→ **Exercise aim**
An exact copy of each line below is needed, with no images in it.

Dataset records Start Marker

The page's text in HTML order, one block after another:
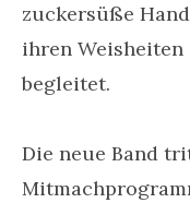
zuckersüße
ihren
begleitet.
Die neue Band
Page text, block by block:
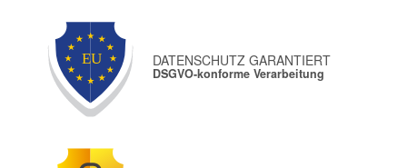
DATENSCHUTZ GARANTIERT
DSGVO-konforme Verarbeitung
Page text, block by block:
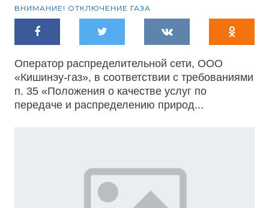
ВНИМАНИЕ! ОТКЛЮЧЕНИЕ ГАЗА
Оператор распределительной сети, ООО
«Кишинэу-газ», в соответствии с требованиями
п. 35 «Положения о качестве услуг по
передаче и распределению природ...
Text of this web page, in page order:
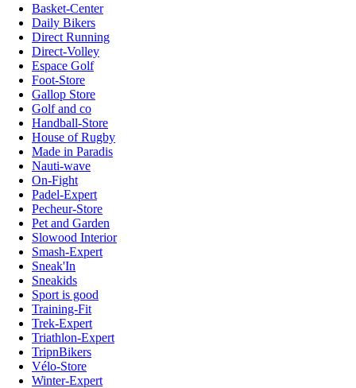
Basket-Center
Daily Bikers
Direct Running
Direct-Volley
Espace Golf
Foot-Store
Gallop Store
Golf and co
Handball-Store
House of Rugby
Made in Paradis
Nauti-wave
On-Fight
Padel-Expert
Pecheur-Store
Pet and Garden
Slowood Interior
Smash-Expert
Sneak'In
Sneakids
Sport is good
Training-Fit
Trek-Expert
Triathlon-Expert
TripnBikers
Vélo-Store
Winter-Expert
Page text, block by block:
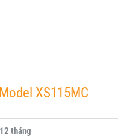
XS115MC
12 tháng
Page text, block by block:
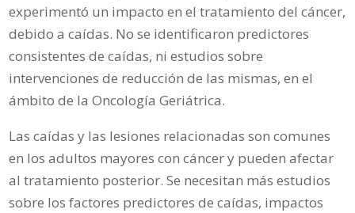
experimentó un impacto en el tratamiento del cáncer,
debido a caídas. No se identificaron predictores
consistentes de caídas, ni estudios sobre
intervenciones de reducción de las mismas, en el
ámbito de la Oncología Geriátrica.
Las caídas y las lesiones relacionadas son comunes
en los adultos mayores con cáncer y pueden afectar
al tratamiento posterior. Se necesitan más estudios
sobre los factores predictores de caídas, impactos
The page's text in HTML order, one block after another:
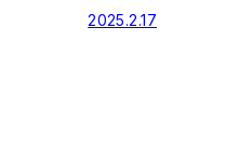
2025.2.17
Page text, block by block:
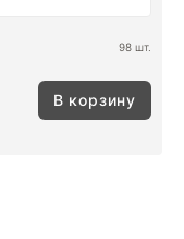
98 шт.
В корзину
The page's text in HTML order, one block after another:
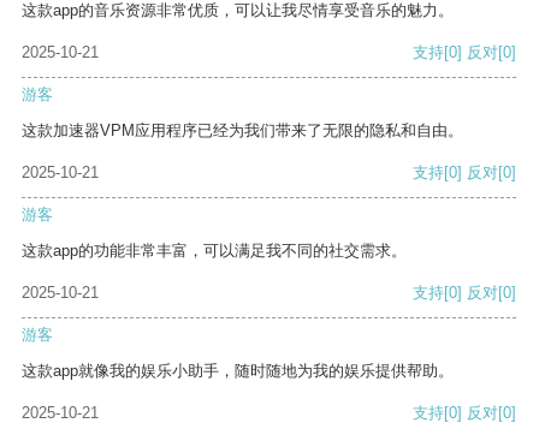
这款app的音乐资源非常优质，可以让我尽情享受音乐的魅力。
2025-10-21 支持[0] 反对[0]
游客
这款加速器VPM应用程序已经为我们带来了无限的隐私和自由。
2025-10-21 支持[0] 反对[0]
游客
这款app的功能非常丰富，可以满足我不同的社交需求。
2025-10-21 支持[0] 反对[0]
游客
这款app就像我的娱乐小助手，随时随地为我的娱乐提供帮助。
2025-10-21 支持[0] 反对[0]
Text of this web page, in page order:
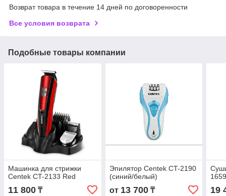
Возврат товара в течение 14 дней по договоренности
Все условия возврата
Подобные товары компании
Машинка для стрижки
Centek CT-2133 Red
11 800 ₸
Эпилятор Centek CT-2190
(синий/белый)
от 13 700₸ 19
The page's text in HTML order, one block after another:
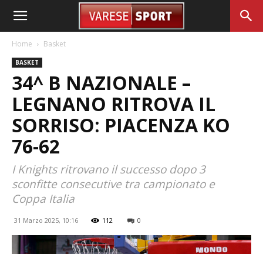
Home Basket
BASKET
34^ B NAZIONALE –
LEGNANO RITROVA IL
SORRISO: PIACENZA KO
76-62
I Knights ritrovano il successo dopo 3
sconfitte consecutive tra campionato e
Coppa Italia
31 Marzo 2025, 10:16 112 0
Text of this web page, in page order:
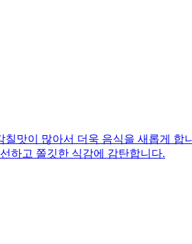
맛이 많아서 더욱 음식을 새롭게
하고 쫄깃한 식감에 감탄합니다.
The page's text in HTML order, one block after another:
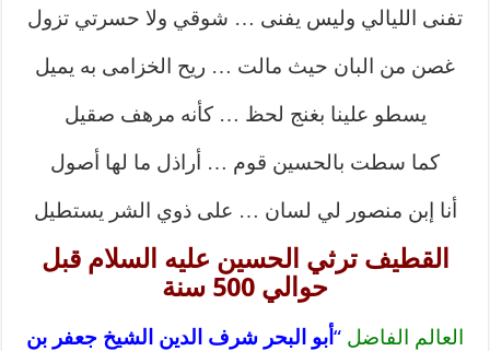
تفنى الليالي وليس يفنى … شوقي ولا حسرتي تزول
غصن من البان حيث مالت … ريح الخزامى به يميل
يسطو علينا بغنج لحظ … كأنه مرهف صقيل
كما سطت بالحسين قوم … أراذل ما لها أصول
أنا إبن منصور لي لسان … على ذوي الشر يستطيل
القطيف ترثي الحسين عليه السلام قبل
حوالي 500 سنة
العالم الفاضل “ أبو البحر شرف الدين الشيخ جعفر بن
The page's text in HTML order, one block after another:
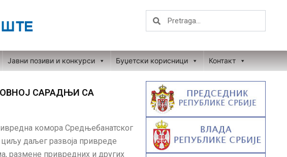
Search
Јавни позиви и конкурси Буџетски корисници Контакт
САРАДЊИ СА
комора Средњебанатског
даљег развоја привреде
размене привредних и других
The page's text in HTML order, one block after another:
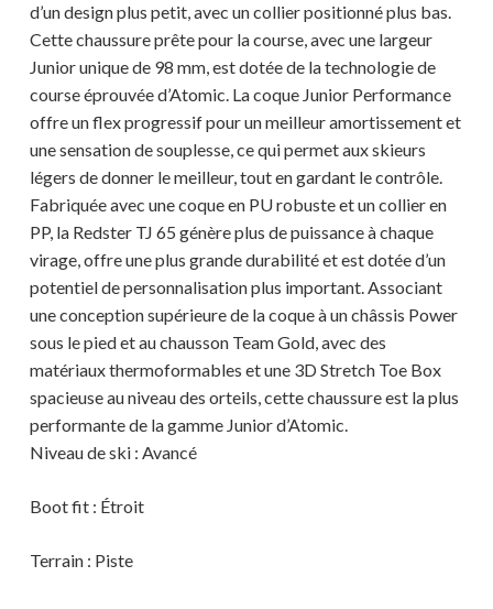
d’un design plus petit, avec un collier positionné plus bas.
Cette chaussure prête pour la course, avec une largeur
Junior unique de 98 mm, est dotée de la technologie de
course éprouvée d’Atomic. La coque Junior Performance
offre un flex progressif pour un meilleur amortissement et
une sensation de souplesse, ce qui permet aux skieurs
légers de donner le meilleur, tout en gardant le contrôle.
Fabriquée avec une coque en PU robuste et un collier en
PP, la Redster TJ 65 génère plus de puissance à chaque
virage, offre une plus grande durabilité et est dotée d’un
potentiel de personnalisation plus important. Associant
une conception supérieure de la coque à un châssis Power
sous le pied et au chausson Team Gold, avec des
matériaux thermoformables et une 3D Stretch Toe Box
spacieuse au niveau des orteils, cette chaussure est la plus
performante de la gamme Junior d’Atomic.
Niveau de ski : Avancé
Boot fit : Étroit
Terrain : Piste
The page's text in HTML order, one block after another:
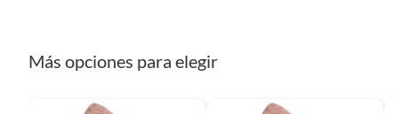
Más opciones para elegir
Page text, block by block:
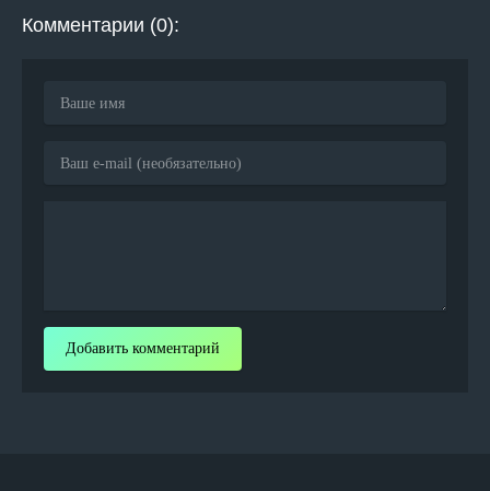
Комментарии (0):
Добавить комментарий
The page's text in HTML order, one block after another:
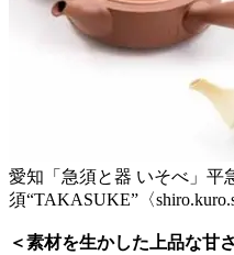
愛知「急須と器 いそべ」平
須“TAKASUKE”〈
＜素材を生かした上品な甘
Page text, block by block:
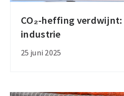
CO₂-heffing
industrie
25 juni 2025
CO₂-
heffing
verdwijnt:
industrie
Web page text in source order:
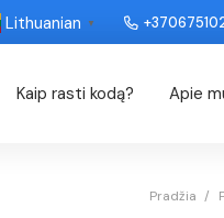
Lithuanian ▼
Kaip rasti kodą? Apie
Pradžia /
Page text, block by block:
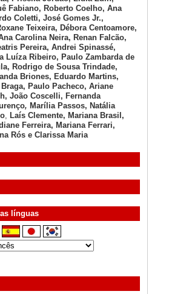
Fabiano, Roberto Coelho, Ana
Coletti, José Gomes Jr.,
Teixeira, Débora Centoamore,
Carolina Neira, Renan Falcão,
Pereira, Andrei Spinassé,
Luíza Ribeiro, Paulo Zambarda de
Rodrigo de Sousa Trindade,
Briones, Eduardo Martins,
Paulo Pacheco, Ariane
João Coscelli, Fernanda
, Marília Passos, Natália
, Laís Clemente, Mariana Brasil,
Ferreira, Mariana Ferrari,
Rós e Clarissa Maria
línguas
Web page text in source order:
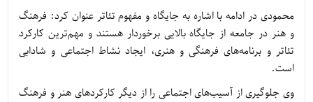
محمودی در ادامه با اشاره به جایگاه و مفهوم تئاتر عنوان کرد: فرهنگ
و هنر در جامعه از جایگاه بالایی برخوردار هستند و مهم‌ترین کارکرد
تئاتر و برنامه‌های فرهنگی و هنری، ایجاد نشاط اجتماعی و شادابی
است.
وی جلوگیری از آسیب‌های اجتماعی را از دیگر کارکردهای هنر و فرهنگ
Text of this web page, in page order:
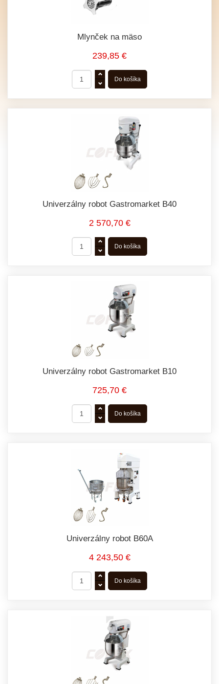
Mlynček na mäso
239,85 €
Univerzálny robot Gastromarket B40
2 570,70 €
Univerzálny robot Gastromarket B10
725,70 €
Univerzálny robot B60A
4 243,50 €
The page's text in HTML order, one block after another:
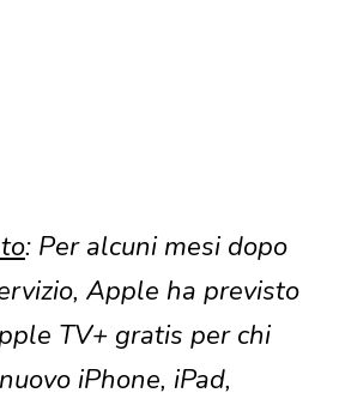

Dataset records End Marker

→ **Exercise result**
The page's text in HTML order, one block after another:
zuckersüße
ihren
begleitet.
Die neue Band
Page text, block by block:
DATENSCHUTZ GARANTIERT
DSGVO-konforme Verarbeitung
Page text, block by block:
ВНИМАНИЕ! ОТКЛЮЧЕНИЕ ГАЗА
Оператор распределительной сети, ООО
«Кишинэу-газ», в соответствии с требованиями
п. 35 «Положения о качестве услуг по
передаче и распределению природ...
Text of this web page, in page order:
Basket-Center
Daily Bikers
Direct Running
Direct-Volley
Espace Golf
Foot-Store
Gallop Store
Golf and co
Handball-Store
House of Rugby
Made in Paradis
Nauti-wave
On-Fight
Padel-Expert
Pecheur-Store
Pet and Garden
Slowood Interior
Smash-Expert
Sneak'In
Sneakids
Sport is good
Training-Fit
Trek-Expert
Triathlon-Expert
TripnBikers
Vélo-Store
Winter-Expert
Page text, block by block:
XS115MC
12 tháng
Page text, block by block:
experimentó un impacto en el tratamiento del cáncer,
debido a caídas. No se identificaron predictores
consistentes de caídas, ni estudios sobre
intervenciones de reducción de las mismas, en el
ámbito de la Oncología Geriátrica.
Las caídas y las lesiones relacionadas son comunes
en los adultos mayores con cáncer y pueden afectar
al tratamiento posterior. Se necesitan más estudios
sobre los factores predictores de caídas, impactos
The page's text in HTML order, one block after another:
2025.2.17
Page text, block by block:
98 шт.
В корзину
The page's text in HTML order, one block after another:
这款app的音乐资源非常优质，可以让我尽情享受音乐的魅力。
2025-10-21 支持[0] 反对[0]
游客
这款加速器VPM应用程序已经为我们带来了无限的隐私和自由。
2025-10-21 支持[0] 反对[0]
游客
这款app的功能非常丰富，可以满足我不同的社交需求。
2025-10-21 支持[0] 反对[0]
游客
这款app就像我的娱乐小助手，随时随地为我的娱乐提供帮助。
2025-10-21 支持[0] 反对[0]
Text of this web page, in page order:
Возврат товара в течение 14 дней по договоренности
Все условия возврата
Подобные товары компании
Машинка для стрижки
Centek CT-2133 Red
11 800 ₸
Эпилятор Centek CT-2190
(синий/белый)
от 13 700₸ 19
The page's text in HTML order, one block after another:
Home Basket
BASKET
34^ B NAZIONALE –
LEGNANO RITROVA IL
SORRISO: PIACENZA KO
76-62
I Knights ritrovano il successo dopo 3
sconfitte consecutive tra campionato e
Coppa Italia
31 Marzo 2025, 10:16 112 0
Text of this web page, in page order:
맛이 많아서 더욱 음식을 새롭게
하고 쫄깃한 식감에 감탄합니다.
The page's text in HTML order, one block after another:
تفنى الليالي وليس يفنى … شوقي ولا حسرتي تزول
غصن من البان حيث مالت … ريح الخزامى به يميل
يسطو علينا بغنج لحظ … كأنه مرهف صقيل
كما سطت بالحسين قوم … أراذل ما لها أصول
أنا إبن منصور لي لسان … على ذوي الشر يستطيل
القطيف ترثي الحسين عليه السلام قبل
حوالي 500 سنة
العالم الفاضل “ أبو البحر شرف الدين الشيخ جعفر بن
The page's text in HTML order, one block after another:
Search
Јавни позиви и конкурси Буџетски корисници Контакт
САРАДЊИ СА
комора Средњебанатског
даљег развоја привреде
размене привредних и других
The page's text in HTML order, one block after another:
d’un design plus petit, avec un collier positionné plus bas.
Cette chaussure prête pour la course, avec une largeur
Junior unique de 98 mm, est dotée de la technologie de
course éprouvée d’Atomic. La coque Junior Performance
offre un flex progressif pour un meilleur amortissement et
une sensation de souplesse, ce qui permet aux skieurs
légers de donner le meilleur, tout en gardant le contrôle.
Fabriquée avec une coque en PU robuste et un collier en
PP, la Redster TJ 65 génère plus de puissance à chaque
virage, offre une plus grande durabilité et est dotée d’un
potentiel de personnalisation plus important. Associant
une conception supérieure de la coque à un châssis Power
sous le pied et au chausson Team Gold, avec des
matériaux thermoformables et une 3D Stretch Toe Box
spacieuse au niveau des orteils, cette chaussure est la plus
performante de la gamme Junior d’Atomic.
Niveau de ski : Avancé
Boot fit : Étroit
Terrain : Piste
The page's text in HTML order, one block after another:
Más opciones para elegir
Page text, block by block:
Комментарии (0):
Добавить комментарий
The page's text in HTML order, one block after another:
愛知「急須と器 いそべ」平
須“TAKASUKE”〈
＜素材を生かした上品な甘
Page text, block by block:
CO₂-heffing
industrie
25 juni 2025
CO₂-
heffing
verdwijnt:
industrie
Web page text in source order:
Lithuanian ▼
Kaip rasti kodą? Apie
Pradžia /
Page text, block by block:
Fabiano, Roberto Coelho, Ana
Coletti, José Gomes Jr.,
Teixeira, Débora Centoamore,
Carolina Neira, Renan Falcão,
Pereira, Andrei Spinassé,
Luíza Ribeiro, Paulo Zambarda de
Rodrigo de Sousa Trindade,
Briones, Eduardo Martins,
Paulo Pacheco, Ariane
João Coscelli, Fernanda
, Marília Passos, Natália
, Laís Clemente, Mariana Brasil,
Ferreira, Mariana Ferrari,
Rós e Clarissa Maria
línguas
Web page text in source order:
محمودی در ادامه با اشاره به جایگاه و مفهوم تئاتر عنوان کرد: فرهنگ
و هنر در جامعه از جایگاه بالایی برخوردار هستند و مهم‌ترین کارکرد
تئاتر و برنامه‌های فرهنگی و هنری، ایجاد نشاط اجتماعی و شادابی
است.
وی جلوگیری از آسیب‌های اجتماعی را از دیگر کارکردهای هنر و فرهنگ
Text of this web page, in page order:
Mlynček na mäso
239,85 €
Univerzálny robot Gastromarket B40
2 570,70 €
Univerzálny robot Gastromarket B10
725,70 €
Univerzálny robot B60A
4 243,50 €
The page's text in HTML order, one block after another:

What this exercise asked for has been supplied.